Auskünfte und Bescheinigungen
Auskünfte und Auszüge aus dem Liegenschaftskataster
Das Liegenschaftskataster ist das amtliche Grundstücksverzeichnis des Landes Brandenburg. Es weist alle Flurstücke mit ihren geometrischen und beschreibenden Eigenschaften nach – Lage, Größe, Nutzung und die zugehörigen Eigentümerangaben aus dem Grundbuch.
Als ÖBVI habe ich direkten Zugang zu den Daten des amtlichen Liegenschaftskatasterinformationssystems (ALKIS) und kann Ihnen alle erforderlichen Auskünfte und Auszüge schnell und zuverlässig bereitstellen.
Zu den gängigen Produkten gehören der Liegenschaftskatasterauszug mit aktuellen Flurstücksdaten oder ein Auszug aus der Liegenschaftskarte. Auszüge aus der Liegenschaftskarte werden für Rechtsgeschäfte, Finanzierungen oder Genehmigungsverfahren und häufig von Notaren, Banken, Behörden und Planungsbüros benötigt.
Nichtbetroffenheitsbescheinigung nach § 1026 BGB
Wird ein Grundstück geteilt, auf dem eine Grunddienstbarkeit – etwa ein Wege-, Leitungs- oder Überfahrtsrecht – eingetragen ist, muss geklärt werden, ob diese Belastung auf alle neu entstehenden Flurstücke übergeht oder nur auf den Teil, der tatsächlich vom Ausübungsbereich betroffen ist. § 1026 BGB regelt diesen Fall: Liegt eine Dienstbarkeit nach ihrer örtlichen Lage nur auf einem Teil des geteilten Grundstücks, bleibt der andere Teil lastenfrei – vorausgesetzt, dies wird amtlich bestätigt.
Die Nichtbetroffenheitsbescheinigung ist das hierfür erforderliche Dokument. Sie ermöglicht die lastenfreie Abschreibung der nicht betroffenen Teilfläche im Grundbuch und wird häufig von Notaren im Zuge der Beurkundung eines Kaufvertrags angefordert.

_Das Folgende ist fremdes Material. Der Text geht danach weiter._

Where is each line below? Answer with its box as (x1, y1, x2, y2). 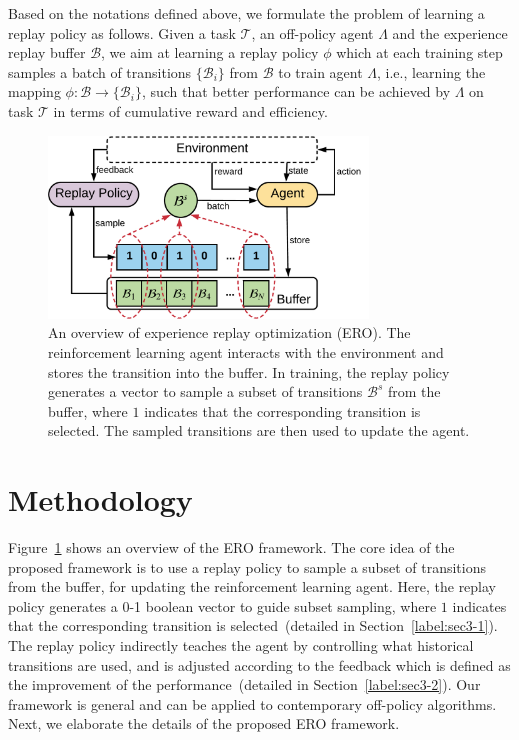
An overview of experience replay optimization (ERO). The (48, 322, 411, 343)
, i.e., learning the (377, 61, 486, 82)
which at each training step (336, 42, 503, 63)
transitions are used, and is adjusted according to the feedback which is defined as (8, 654, 511, 675)
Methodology (8, 479, 193, 520)
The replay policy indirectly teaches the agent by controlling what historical (8, 635, 474, 656)
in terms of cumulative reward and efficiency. (53, 100, 328, 121)
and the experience (392, 22, 508, 43)
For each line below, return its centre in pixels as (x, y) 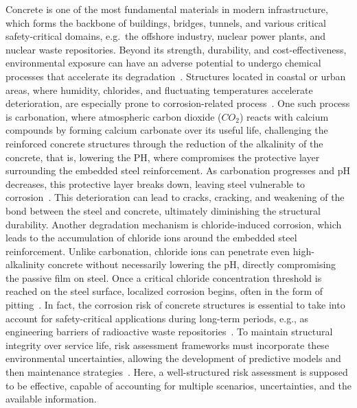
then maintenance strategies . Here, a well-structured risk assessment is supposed (177, 372)
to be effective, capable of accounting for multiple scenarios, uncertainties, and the (178, 385)
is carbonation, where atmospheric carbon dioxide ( (114, 116)
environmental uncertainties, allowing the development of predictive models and (173, 358)
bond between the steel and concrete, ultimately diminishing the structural (163, 210)
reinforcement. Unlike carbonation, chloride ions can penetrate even (148, 251)
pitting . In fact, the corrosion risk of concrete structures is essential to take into (175, 305)
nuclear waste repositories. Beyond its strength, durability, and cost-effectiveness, (176, 49)
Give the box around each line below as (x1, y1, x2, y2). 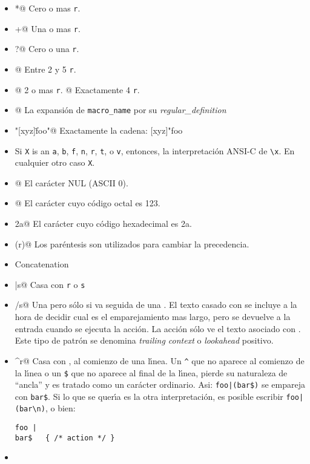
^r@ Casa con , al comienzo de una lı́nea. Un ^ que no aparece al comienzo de (15, 354, 305, 367)
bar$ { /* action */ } (15, 433, 115, 442)
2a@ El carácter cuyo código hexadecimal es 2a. (15, 217, 192, 230)
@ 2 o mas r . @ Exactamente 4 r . (15, 83, 140, 96)
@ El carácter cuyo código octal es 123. (15, 197, 160, 209)
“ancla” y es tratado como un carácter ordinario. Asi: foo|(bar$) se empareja (15, 378, 305, 391)
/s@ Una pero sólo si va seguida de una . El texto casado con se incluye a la (15, 298, 297, 311)
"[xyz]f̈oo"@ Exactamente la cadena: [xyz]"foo (15, 123, 183, 136)
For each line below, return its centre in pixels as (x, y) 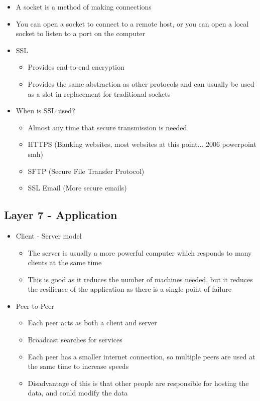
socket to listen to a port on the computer (81, 33)
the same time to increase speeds (78, 366)
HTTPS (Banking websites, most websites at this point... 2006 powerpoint (142, 144)
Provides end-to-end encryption (76, 67)
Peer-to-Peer (35, 306)
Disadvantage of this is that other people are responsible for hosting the (138, 383)
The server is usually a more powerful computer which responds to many (140, 252)
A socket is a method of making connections (84, 7)
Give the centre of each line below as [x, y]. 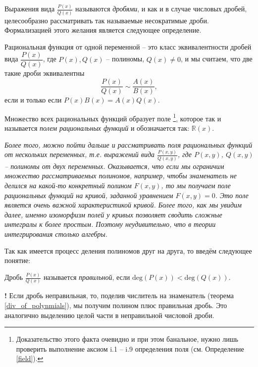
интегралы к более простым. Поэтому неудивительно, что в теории [110, 224]
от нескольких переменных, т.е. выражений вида [80, 154]
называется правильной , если [87, 277]
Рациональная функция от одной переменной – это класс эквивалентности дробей [128, 46]
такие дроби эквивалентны [45, 73]
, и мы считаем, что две [216, 59]
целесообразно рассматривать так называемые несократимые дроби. [107, 20]
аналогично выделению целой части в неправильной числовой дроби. [109, 315]
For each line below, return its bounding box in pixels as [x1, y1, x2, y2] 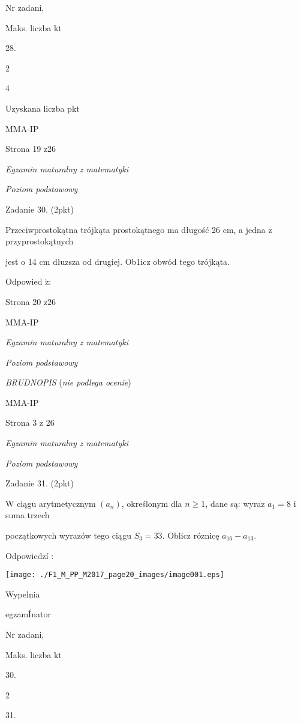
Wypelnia [5, 587, 40, 600]
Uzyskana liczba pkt [5, 101, 80, 114]
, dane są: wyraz [205, 497, 265, 509]
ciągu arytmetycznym [17, 497, 96, 509]
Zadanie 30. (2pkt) [5, 202, 74, 215]
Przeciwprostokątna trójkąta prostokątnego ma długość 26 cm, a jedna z [5, 223, 272, 235]
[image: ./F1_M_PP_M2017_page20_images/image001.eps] [5, 570, 225, 579]
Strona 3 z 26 [5, 416, 55, 429]

Als ÖBVI im Land Brandenburg bin ich berechtigt, diese Bescheinigung auszustellen – gleichrangig mit den zuständigen Katasterbehörden.
Für die Ausstellung benötigt werden ein aktueller Grundbuchauszug, eine Flurkarte sowie gegebenenfalls die Bewilligungsurkunde der betreffenden Dienstbarkeit.